28 Dic 2021 13:26 - di Michele Pezza
Letta

Il fantasma dei 101 Grandi elettori Pd che la sera del 18 aprile del 2013 silurarono la candidatura di Romano Prodi nel segreto dell’urna terrorizza ancora Enrico Letta. È appunto per esorcizzarlo che il segretario dem ha convocato per il prossimo 13 gennaio la direzione nazionale del partito integrata dai gruppi parlamentari. Sarà infatti quella la sede per mostrare la granitica compattezza del Pd in vista dell’appuntamento del Quirinale. Ce n’è gran bisogno, del resto, visto che nel partito cominciano affiorare distinguo e prese di posizioni che non lasciano presagire nulla di buono. Prova ne sia, ad esempio, il recente intervento di Goffredo Bettini sul Foglio, tutto proteso ad accreditare la necessità di eleggere a successore di Mattarella una figura diversa da Mario Draghi.

Letta convoca la direzione nazionale

Una tesi che Letta guarda con estremo sospetto anche perché si basa sulla teoria renziana in base alla quale non è scritto da nessuna parte che l’attuale maggioranza di governo dovrà essere fotocopia di quella che eleggerà il nuovo presidente della Repubblica. Bettini non è più il Rasputin dell’era Zingaretti, ma fa coppia fissa con Giuseppe Conte e questo conferisce peso a quelle che lui stesso presenta come «opinioni personali». Ma che tali non siano lo dimostra il fatto che anche la corrente di Base Riformista, che fa capo al ministro Guerini, la pensa allo stesso modo. Come pure altri due pezzi da novanta come Dario Franceschini e Andrea Orlando. E se del ministro dei Beni Culturali si può dire che ambisce a sparigliare le carte perché si sente quirinabile, lo stesso non può dirsi per il suo collega del Lavoro.

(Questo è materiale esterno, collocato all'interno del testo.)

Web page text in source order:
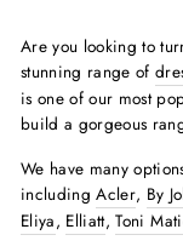
Are you looking to
stunning range of
is one of our most
build a gorgeous
We have many
includingAcler, By
Eliya, Elliatt,Toni
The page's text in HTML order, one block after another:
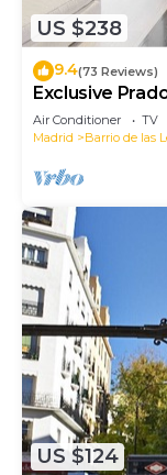
US $238
9.4(73 Reviews)
Exclusive
Air Conditioner TV
Madrid
Barrio de las
US $124
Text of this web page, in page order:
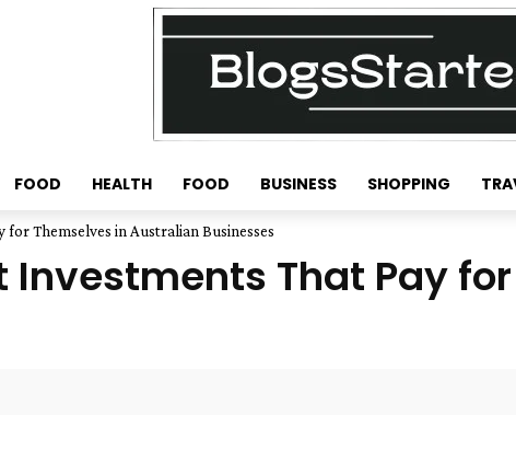
FOOD HEALTH FOOD BUSINESS SHOPPING
Themselves in Australian Businesses
Investments That Pay
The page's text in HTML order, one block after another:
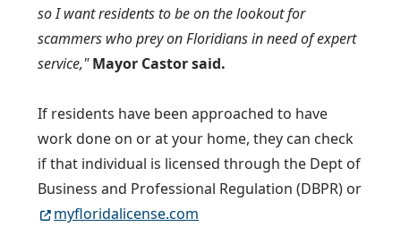
so I want residents to be on the lookout for
scammers who prey on Floridians in need of expert
service," Mayor Castor said.
If residents have been approached to have
work done on or at your home, they can check
if that individual is licensed through the Dept of
Business and Professional Regulation (DBPR) or
myfloridalicense.com
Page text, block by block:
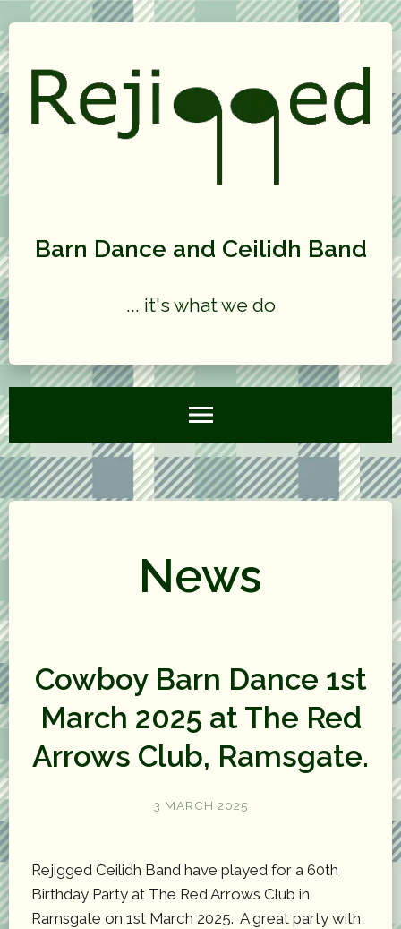
Barn Dance and Ceilidh Band
... it's what we do
News
Cowboy Barn Dance 1st
March 2025 at The Red
Arrows Club, Ramsgate.
3 MARCH 2025
Rejigged Ceilidh Band have played for a 60th
Birthday Party at The Red Arrows Club in
Ramsgate on 1st March 2025. A great party with
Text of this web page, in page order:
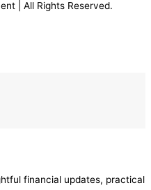
| All Rights Reserved.
financial updates, practical
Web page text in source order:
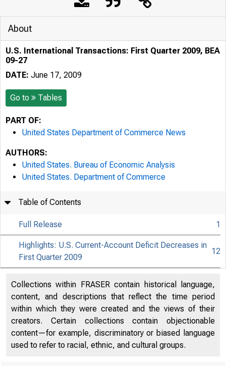
About
U.S. International Transactions: First Quarter 2009, BEA
09-27
DATE: June 17, 2009
Go to Tables
PART OF:
United States Department of Commerce News
AUTHORS:
United States. Bureau of Economic Analysis
United States. Department of Commerce
Table of Contents
Full Release 1
Highlights: U.S. Current-Account Deficit Decreases in
First Quarter 2009
12
Collections within FRASER contain historical language,
content, and descriptions that reflect the time period
within which they were created and the views of their
creators. Certain collections contain objectionable
content—for example, discriminatory or biased language
used to refer to racial, ethnic, and cultural groups.
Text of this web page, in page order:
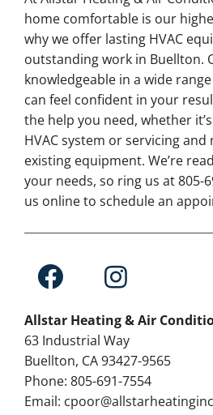
home comfortable is our
why we offer lasting HVAC
outstanding work in Buellton.
knowledgeable in a wide
can feel confident in your
the help you need, whether
HVAC system or servicing
existing equipment. We’re
your needs, so ring us at 805-
us online to schedule an
Allstar Heating & Air
63 Industrial Way
Buellton, CA 93427-9565
Phone: 805-691-7554
Email:
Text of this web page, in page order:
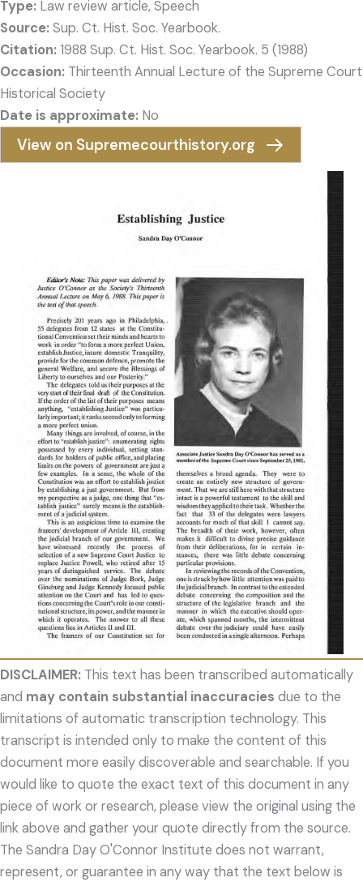
Type: Law review article, Speech
Source:Sup. Ct. Hist. Soc. Yearbook.
Citation:1988 Sup. Ct. Hist. Soc. Yearbook. 5 (1988)
Occasion: Thirteenth Annual Lecture of the Supreme Court
Historical Society
Date is approximate: No
View on Supremecourthistory.org
DISCLAIMER: This text has been transcribed automatically
and may contain substantial inaccuracies due to the
limitations of automatic transcription technology. This
transcript is intended only to make the content of this
document more easily discoverable and searchable. If you
would like to quote the exact text of this document in any
piece of work or research, please view the original using the
link above and gather your quote directly from the source.
The Sandra Day O'Connor Institute does not warrant,
represent, or guarantee in any way that the text below is
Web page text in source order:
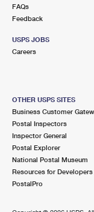
FAQs
Feedback
USPS JOBS
Careers
OTHER USPS SITES
Business Customer
Postal Inspectors
Inspector General
Postal Explorer
National Postal Museum
Resources for Developers
PostalPro
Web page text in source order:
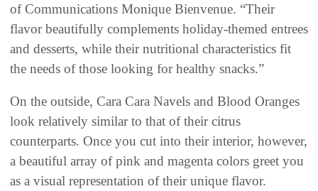
of Communications Monique Bienvenue. “Their
flavor beautifully complements holiday-themed entrees
and desserts, while their nutritional characteristics fit
the needs of those looking for healthy snacks.”
On the outside, Cara Cara Navels and Blood Oranges
look relatively similar to that of their citrus
counterparts. Once you cut into their interior, however,
a beautiful array of pink and magenta colors greet you
as a visual representation of their unique flavor.
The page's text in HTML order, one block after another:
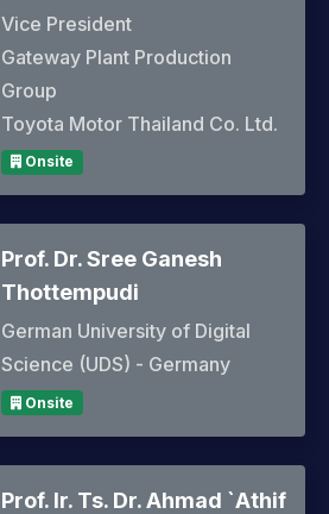
Vice President
Gateway Plant Production
Group
Toyota Motor Thailand Co. Ltd.
Onsite
Prof. Dr. Sree Ganesh
Thottempudi
German University of Digital
Science (UDS) - Germany
Onsite
Prof. Ir. Ts. Dr. Ahmad `Athif
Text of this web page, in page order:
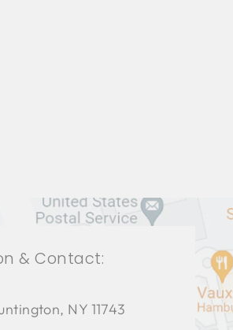
& Contact:
NY 11743
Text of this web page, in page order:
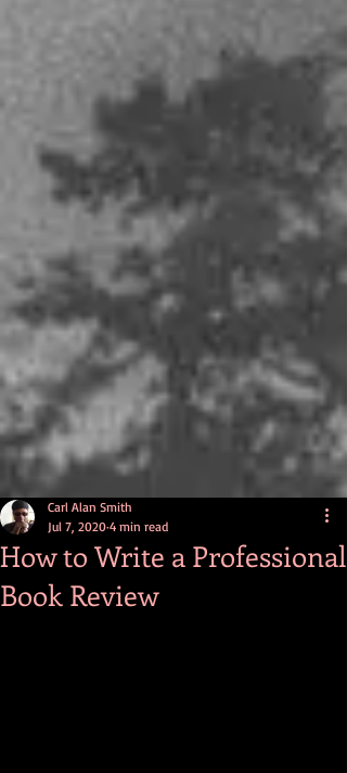
How to Write a Professional
Book Review
Carl Alan Smith
Jul 7, 2020 4 min read
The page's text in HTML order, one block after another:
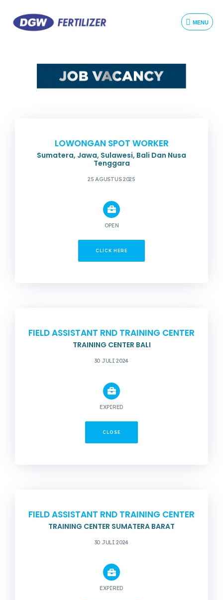
MENU
LOWONGAN SPOT WORKER
Sumatera, Jawa, Sulawesi, Bali Dan Nusa
Tenggara
25 AGUSTUS 2025
OPEN
CLICK HERE
FIELD ASSISTANT RND TRAINING CENTER
TRAINING CENTER BALI
30 JULI 2024
EXPIRED
CLOSE
FIELD ASSISTANT RND TRAINING CENTER
TRAINING CENTER SUMATERA BARAT
30 JULI 2024
EXPIRED
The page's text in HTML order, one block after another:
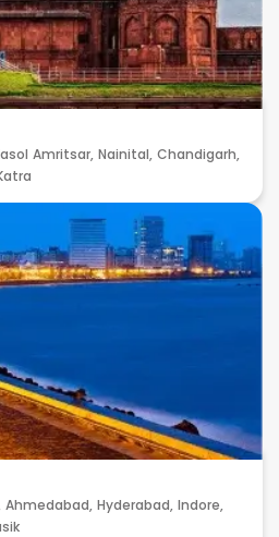
Amritsar, Nainital, Chandigarh,
Ahmedabad, Hyderabad, Indore,
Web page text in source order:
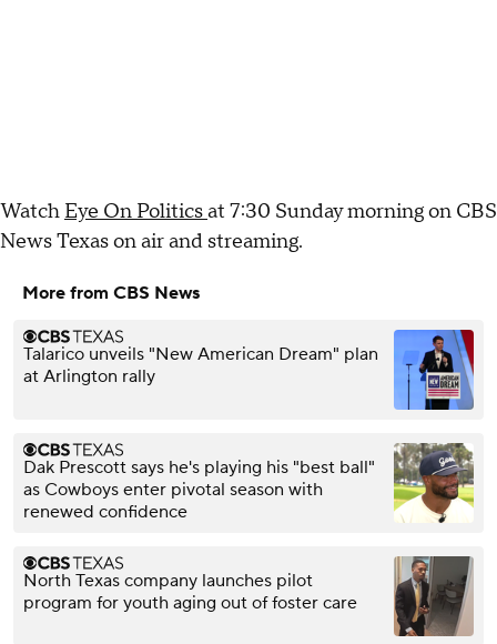
Watch Eye On Politicsat 7:30 Sunday morning on CBS
News Texas on air and streaming.
More from CBS News
Talarico unveils "New American Dream" plan
at Arlington rally
Dak Prescott says he's playing his "best ball"
as Cowboys enter pivotal season with
renewed confidence
North Texas company launches pilot
program for youth aging out of foster care
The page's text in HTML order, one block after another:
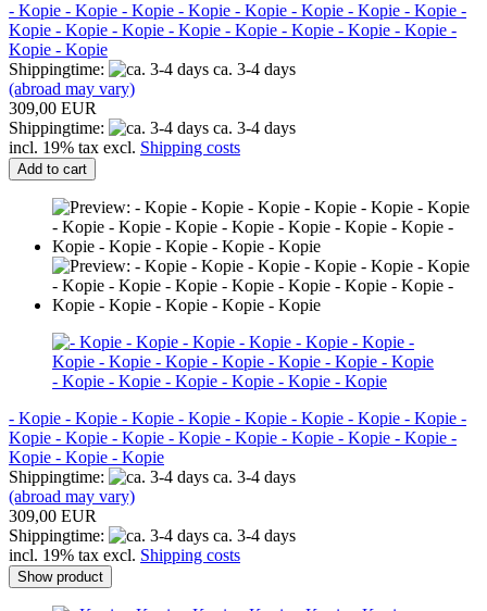
- Kopie - Kopie - Kopie - Kopie - Kopie - Kopie - Kopie - Kopie -
Kopie - Kopie - Kopie - Kopie - Kopie - Kopie - Kopie - Kopie -
Kopie - Kopie
Shippingtime:
ca. 3-4 days
(abroad may vary)
309,00 EUR
Shippingtime:
ca. 3-4 days
incl. 19% tax excl. Shipping costs
Add to cart
- Kopie - Kopie - Kopie - Kopie - Kopie - Kopie - Kopie - Kopie -
Kopie - Kopie - Kopie - Kopie - Kopie - Kopie - Kopie - Kopie -
Kopie - Kopie - Kopie
Shippingtime:
ca. 3-4 days
(abroad may vary)
309,00 EUR
Shippingtime:
ca. 3-4 days
incl. 19% tax excl. Shipping costs
Show product
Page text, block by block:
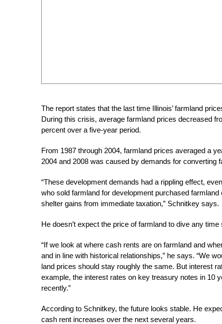
The report states that the last time Illinois’ farmland
During this crisis, average farmland prices decreased
percent over a five-year period.
From 1987 through 2004, farmland prices averaged a
2004 and 2008 was caused by demands for converting
“These development demands had a rippling effect,
who sold farmland for development purchased
shelter gains from immediate taxation,” Schnitkey says.
He doesn’t expect the price of farmland to dive any time
“If we look at where cash rents are on farmland and
and in line with historical relationships,” he says. “We
land prices should stay roughly the same. But interest
example, the interest rates on key treasury notes in 10
recently.”
According to Schnitkey, the future looks stable. He
cash rent increases over the next several years.
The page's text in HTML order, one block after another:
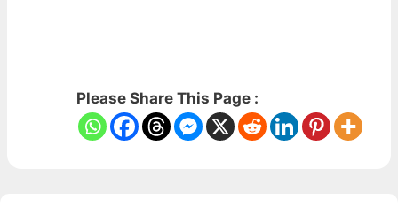
Please Share This Page :
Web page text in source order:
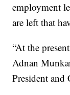
employment
are left that
“At the
Adnan
President
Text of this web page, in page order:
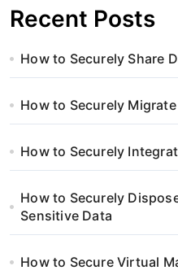
Recent Posts
How to Securely Share
How to Securely
How to Securely
How to Securely
Sensitive Data
How to Secure Virtual
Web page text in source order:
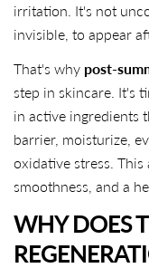
irritation. It's not
invisible, to appear
That's why post-
step in skincare. It's
in active ingredients
barrier, moisturize,
oxidative stress. This
smoothness, and a
WHY DOES

La fronda di Bettini e di tre ministri

Tutti insieme – Bettini, Guerini, Franceschini e Orlando – pizzicano la nota che più ammalia il corpaccione del Pd: la continuità della legislatura, che l’elezione di Draghi invece pregiudicherebbe. Ce n’è abbastanza per costringere Letta a spargere prudenza in dosi industriali sulle mosse che ha in mente di fare. Tanto più che bisogna tenere per mano i 5Stelle, molti dei quali pronti a votare chiunque, Berlusconi compreso, pur di non tornare alle urne con un anno di anticipo. Da qui la richiesta a Letta di stanare Matteo Salvini e Giorgia Meloni. Il primo non fa mistero di essere pronto a lasciare la maggioranza se Draghi andasse al Quirinale mentre la seconda non fa mistero di puntare proprio a questo.

«Mai Berlusconi»

L’idea è notificare ai due leader la volontà di Pd e M5S di proporre un nome condiviso, che non può essere però quello del Cavaliere. Nel caso non vi riuscissero, i Grandi elettori della sinistra resterebbero fuori dall’aula al momento della “chiama” per evitare sorprese. Letta, insomma, ha di fronte a sé un bel dilemma: contribuire a far sparire Draghi dalla scena del Quirinale senza compromettere la vita del governo, e quindi della legislatura. In più, dovrà evitare che al Colle ascenda un nome troppo a destra. In mente lui ha quelli di Giuliano Amato e di Pierferdinando Casini, sempre – ovviamente – “carica dei 101” permettendo.